Final answer:
To produce a fundamental frequency of middle C (261.62 Hz), the length of the pipe should be approximately 0.6316 meters. The frequency of the first overtone is approximately 784.86 Hz. For a second pipe with a fundamental frequency at treble C (double the frequency of middle C), the length should be approximately 0.3158 meters. The frequency of the first overtone in the second pipe is approximately 1570.72 Hz.
Step-by-step explanation:
(a) To determine the length of the pipe required to produce a fundamental frequency of 261.62 Hz (middle C), we can use the formula:
L = (v/2f)
Where L is the length of the pipe, v is the velocity of sound in air (330 m/s), and f is the frequency.
Plugging in the known values, we get:
L = (330 m/s)/(2*261.62 Hz) = 0.6316 m
Therefore, the length of the pipe should be approximately 0.6316 meters.
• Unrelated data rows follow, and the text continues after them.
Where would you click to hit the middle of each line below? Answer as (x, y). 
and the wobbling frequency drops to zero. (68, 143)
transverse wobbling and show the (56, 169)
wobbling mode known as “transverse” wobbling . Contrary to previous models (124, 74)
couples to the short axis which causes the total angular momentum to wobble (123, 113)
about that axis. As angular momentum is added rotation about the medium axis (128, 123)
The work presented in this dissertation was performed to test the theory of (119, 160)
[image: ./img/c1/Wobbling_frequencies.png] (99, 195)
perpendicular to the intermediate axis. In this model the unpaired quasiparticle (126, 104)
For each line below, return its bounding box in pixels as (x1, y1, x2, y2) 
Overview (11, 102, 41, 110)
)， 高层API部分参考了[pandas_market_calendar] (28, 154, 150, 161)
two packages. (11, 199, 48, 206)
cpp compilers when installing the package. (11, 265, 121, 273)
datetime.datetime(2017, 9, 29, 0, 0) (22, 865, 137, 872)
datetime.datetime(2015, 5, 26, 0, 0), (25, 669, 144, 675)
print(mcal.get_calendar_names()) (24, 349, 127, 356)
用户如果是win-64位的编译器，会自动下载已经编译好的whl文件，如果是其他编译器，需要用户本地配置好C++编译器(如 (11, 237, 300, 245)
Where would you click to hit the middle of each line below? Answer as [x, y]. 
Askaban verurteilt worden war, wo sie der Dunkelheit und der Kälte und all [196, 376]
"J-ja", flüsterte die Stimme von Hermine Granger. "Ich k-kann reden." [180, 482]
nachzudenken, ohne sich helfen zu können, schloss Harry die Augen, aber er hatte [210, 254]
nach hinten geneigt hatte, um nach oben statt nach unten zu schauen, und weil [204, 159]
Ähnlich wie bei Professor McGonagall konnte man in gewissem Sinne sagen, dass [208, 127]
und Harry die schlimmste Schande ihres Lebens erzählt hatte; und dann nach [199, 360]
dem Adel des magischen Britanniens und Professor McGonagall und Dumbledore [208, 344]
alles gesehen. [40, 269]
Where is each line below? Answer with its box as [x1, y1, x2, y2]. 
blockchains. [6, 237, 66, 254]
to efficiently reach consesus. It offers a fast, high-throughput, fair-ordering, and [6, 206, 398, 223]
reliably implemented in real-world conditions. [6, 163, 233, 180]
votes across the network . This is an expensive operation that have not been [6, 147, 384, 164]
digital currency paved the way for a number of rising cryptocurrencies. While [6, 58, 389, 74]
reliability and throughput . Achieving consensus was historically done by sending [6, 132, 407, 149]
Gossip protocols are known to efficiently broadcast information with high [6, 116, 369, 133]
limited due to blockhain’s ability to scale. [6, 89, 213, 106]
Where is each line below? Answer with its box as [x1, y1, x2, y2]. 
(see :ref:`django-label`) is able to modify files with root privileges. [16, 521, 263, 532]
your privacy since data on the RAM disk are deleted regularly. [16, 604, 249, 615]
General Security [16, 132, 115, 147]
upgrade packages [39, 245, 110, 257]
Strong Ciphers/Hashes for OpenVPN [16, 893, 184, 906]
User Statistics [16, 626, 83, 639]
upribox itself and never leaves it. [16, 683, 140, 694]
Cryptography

(b) The frequency of the first overtone can be calculated using the formula:
f1 = 3f0
Where f1 is the frequency of the first overtone and f0 is the fundamental frequency.
Substituting the values, we get:
f1 = 3*261.62 Hz = 784.86 Hz
Therefore, the frequency of the first overtone is approximately 784.86 Hz.
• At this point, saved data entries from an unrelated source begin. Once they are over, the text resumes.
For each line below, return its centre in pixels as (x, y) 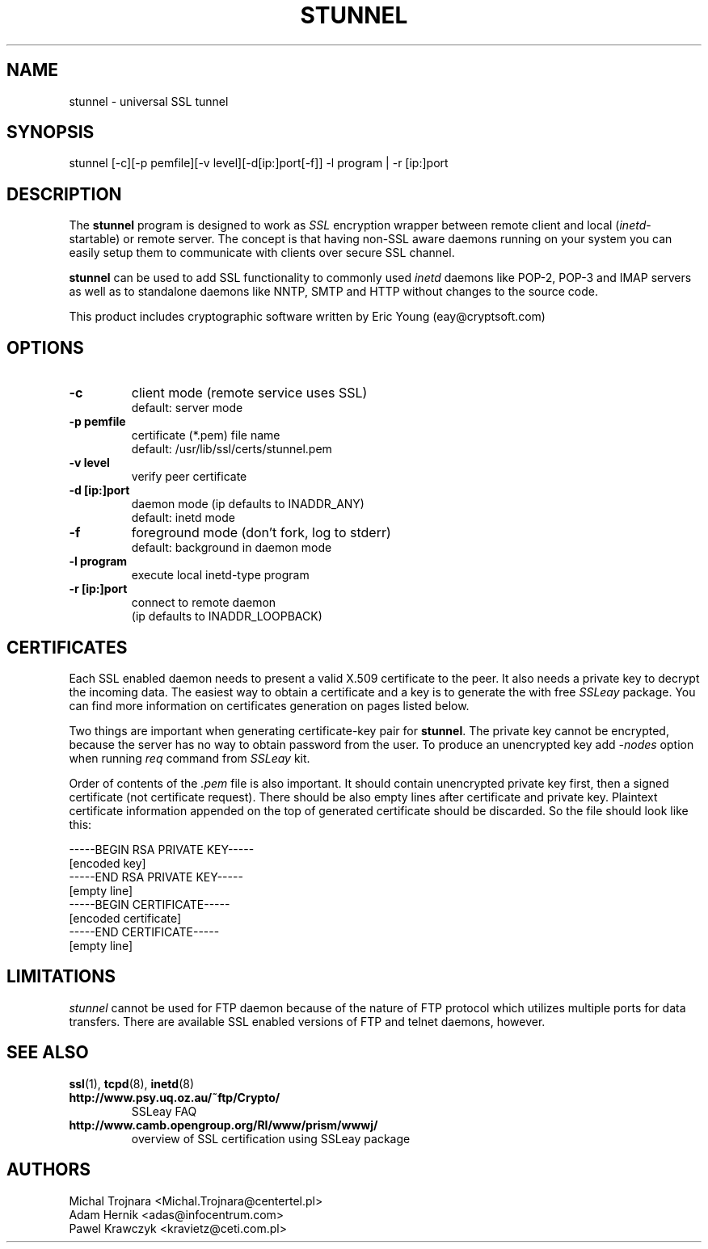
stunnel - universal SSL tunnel (149, 101)
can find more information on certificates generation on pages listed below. (269, 705)
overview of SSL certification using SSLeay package (271, 1138)
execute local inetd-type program (220, 575)
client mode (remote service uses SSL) (249, 393)
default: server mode (187, 408)
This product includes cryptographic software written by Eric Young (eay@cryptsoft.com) (307, 317)
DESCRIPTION (64, 194)

(c) For a second pipe with a fundamental frequency of treble C (double the frequency of middle C), the length can be calculated using the same formula:
L = (v/2f)
Substituting the values, we get:
L = (330 m/s)/(2 * 2 * 261.62 Hz) = 0.3158 m
Therefore, the length of the second pipe should be approximately 0.3158 meters.
(d) The frequency of the first overtone in the second pipe can be calculated using the same formula as before:
f1 = 3f0
Substituting the values, we get:
f1 = 3*2*261.62 Hz = 1570.72 Hz
Therefore, the frequency of the first overtone in the second pipe is approximately 1570.72 Hz.